* **INSTRUCTIONS FOR THE TASK**
Since only the words are wanted, reproduce every entry exactly and leave the images behind.

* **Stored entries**
☆ ☆ ☆
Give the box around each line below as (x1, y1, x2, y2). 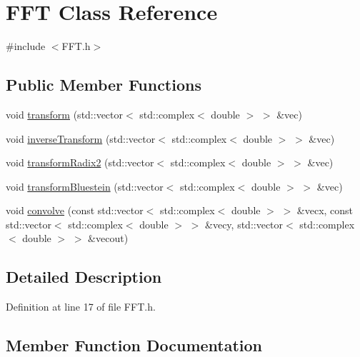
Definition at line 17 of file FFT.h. (6, 299, 156, 314)
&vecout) (88, 231, 129, 246)
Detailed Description (6, 266, 162, 288)
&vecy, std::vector (205, 216, 284, 231)
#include (6, 39, 46, 54)
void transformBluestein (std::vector (6, 178, 164, 193)
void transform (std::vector (6, 106, 124, 121)
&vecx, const (296, 203, 354, 218)
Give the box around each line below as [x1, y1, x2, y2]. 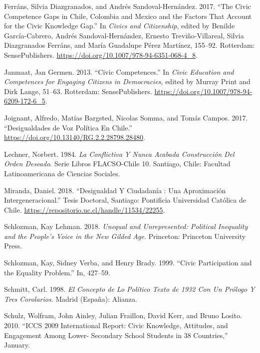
☆ ☆ ☆
* **RESULT OF THE EXERCISE**
Give the box around each line below as (x1, y1, x2, y2). 
Definition at line 17 of file FFT.h. (6, 299, 156, 314)
&vecout) (88, 231, 129, 246)
Detailed Description (6, 266, 162, 288)
&vecy, std::vector (205, 216, 284, 231)
#include (6, 39, 46, 54)
void transformBluestein (std::vector (6, 178, 164, 193)
void transform (std::vector (6, 106, 124, 121)
&vecx, const (296, 203, 354, 218)
Give the box around each line below as [x1, y1, x2, y2]. 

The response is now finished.